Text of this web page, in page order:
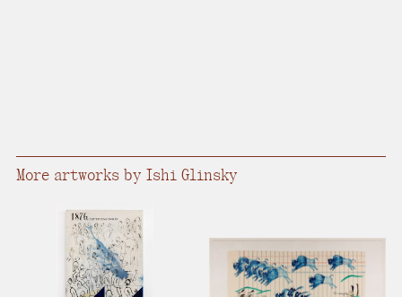
More artworks by Ishi Glinsky
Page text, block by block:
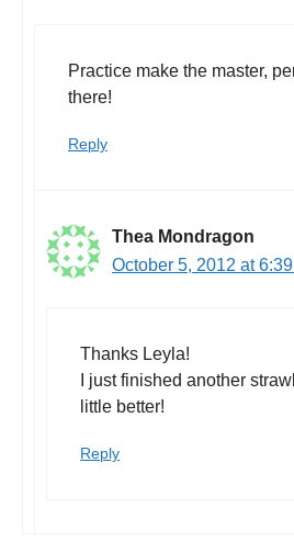
Practice make the master,
there!
Reply
Thea Mondragon
October 5, 2012 at
Thanks Leyla!
I just finished another
little better!
Reply
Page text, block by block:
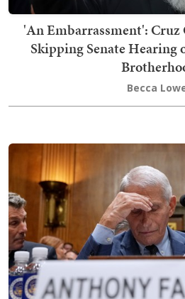
'An Embarrassment': Cruz
Skipping Senate Hearing
Becca
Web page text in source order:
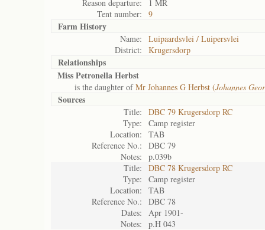
Reason departure:
1 MR
Tent number:
9
Farm History
Name:
Luipaardsvlei / Luipersvlei
District:
Krugersdorp
Relationships
Miss Petronella Herbst
is the daughter ofMr Johannes G Herbst (Johannes
Sources
Title:
DBC 79 Krugersdorp RC
Type:
Camp register
Location:
TAB
Reference No.:
DBC 79
Notes:
p.039b
Title:
DBC 78 Krugersdorp RC
Type:
Camp register
Location:
TAB
Reference No.:
DBC 78
Dates:
Apr 1901-
Notes:
p.H 043
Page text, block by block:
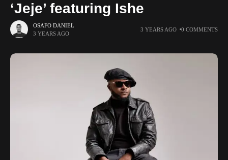
‘Jeje’ featuring Ishe
OSAFO DANIEL
3 YEARS AGO
3 YEARS AGO 0 COMMENTS
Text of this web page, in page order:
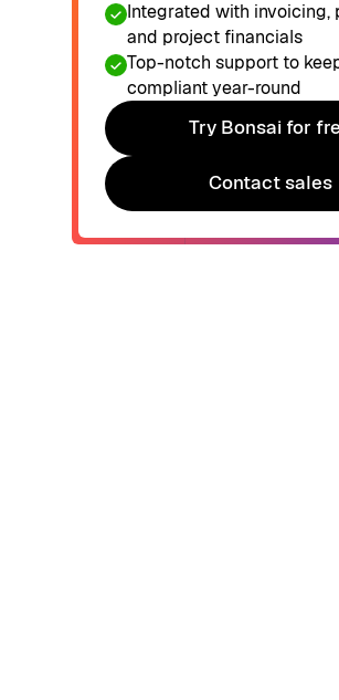
Integrated with invoicing,
and project financials
Top-notch support to
compliant year-round
Try Bonsai for
Contact sales
Contact sales
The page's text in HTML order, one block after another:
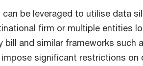
can be leveraged to utilise data
firm or multiple entities
bill and similar frameworks such
impose significant restrictions
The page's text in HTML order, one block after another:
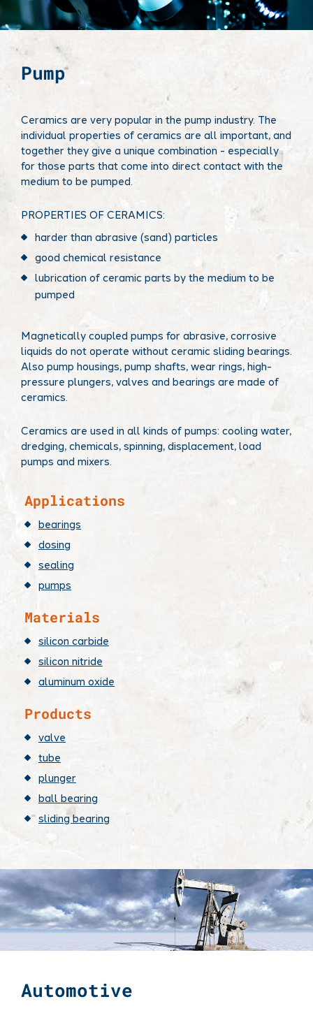
Pump
Ceramics are very popular in the pump industry. The
individual properties of ceramics are all important, and
together they give a unique combination - especially
for those parts that come into direct contact with the
medium to be pumped.
PROPERTIES OF CERAMICS:
harder than abrasive (sand) particles
good chemical resistance
lubrication of ceramic parts by the medium to be
pumped
Magnetically coupled pumps for abrasive, corrosive
liquids do not operate without ceramic sliding bearings.
Also pump housings, pump shafts, wear rings, high-
pressure plungers, valves and bearings are made of
ceramics.
Ceramics are used in all kinds of pumps: cooling water,
dredging, chemicals, spinning, displacement, load
pumps and mixers.
​Applications
bearings
dosing
sealing
pumps
Materials
silicon carbide
silicon nitride
aluminum oxide
Products
valve
tube
plunger
ball bearing
sliding bearing
Automotive
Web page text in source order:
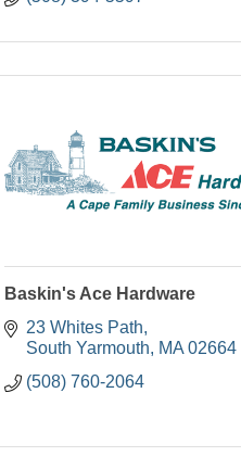
Baskin's Ace Hardware
23 Whites Path
South Yarmouth
MA 02664
(508) 760-2064
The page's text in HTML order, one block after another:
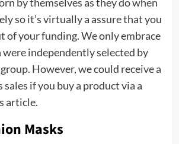
so it’s virtually a assure that you
of your funding. We only embrace
independently selected by
However, we could receive a
if you buy a product via a
article.
Masks

━━━━━━━━━━━━━━━━━━━━

* **WHAT YOU NEED TO DO**
Please repeat every line from the listing above exactly as it appears. Drop the pictures.

* **RESPONSE AREA**
Text of this web page, in page order:
More artworks by Ishi Glinsky
Page text, block by block:
Practice make the master,
there!
Reply
Thea Mondragon
October 5, 2012 at
Thanks Leyla!
I just finished another
little better!
Reply
Page text, block by block:
'An Embarrassment': Cruz
Skipping Senate Hearing
Becca
Web page text in source order:
Reason departure:
1 MR
Tent number:
9
Farm History
Name:
Luipaardsvlei / Luipersvlei
District:
Krugersdorp
Relationships
Miss Petronella Herbst
is the daughter ofMr Johannes G Herbst (Johannes
Sources
Title:
DBC 79 Krugersdorp RC
Type:
Camp register
Location:
TAB
Reference No.:
DBC 79
Notes:
p.039b
Title:
DBC 78 Krugersdorp RC
Type:
Camp register
Location:
TAB
Reference No.:
DBC 78
Dates:
Apr 1901-
Notes:
p.H 043
Page text, block by block:
‘Jeje’ featuring Ishe
OSAFO DANIEL
3 YEARS AGO
3 YEARS AGO 0 COMMENTS
Text of this web page, in page order:
Integrated with invoicing,
and project financials
Top-notch support to
compliant year-round
Try Bonsai for
Contact sales
Contact sales
The page's text in HTML order, one block after another:
can be leveraged to utilise data
firm or multiple entities
bill and similar frameworks such
impose significant restrictions
The page's text in HTML order, one block after another:
Pump
Ceramics are very popular in the pump industry. The
individual properties of ceramics are all important, and
together they give a unique combination - especially
for those parts that come into direct contact with the
medium to be pumped.
PROPERTIES OF CERAMICS:
harder than abrasive (sand) particles
good chemical resistance
lubrication of ceramic parts by the medium to be
pumped
Magnetically coupled pumps for abrasive, corrosive
liquids do not operate without ceramic sliding bearings.
Also pump housings, pump shafts, wear rings, high-
pressure plungers, valves and bearings are made of
ceramics.
Ceramics are used in all kinds of pumps: cooling water,
dredging, chemicals, spinning, displacement, load
pumps and mixers.
​Applications
bearings
dosing
sealing
pumps
Materials
silicon carbide
silicon nitride
aluminum oxide
Products
valve
tube
plunger
ball bearing
sliding bearing
Automotive
Web page text in source order:
Baskin's Ace Hardware
23 Whites Path
South Yarmouth
MA 02664
(508) 760-2064
The page's text in HTML order, one block after another:
so it’s virtually a assure that you
of your funding. We only embrace
independently selected by
However, we could receive a
if you buy a product via a
article.
Masks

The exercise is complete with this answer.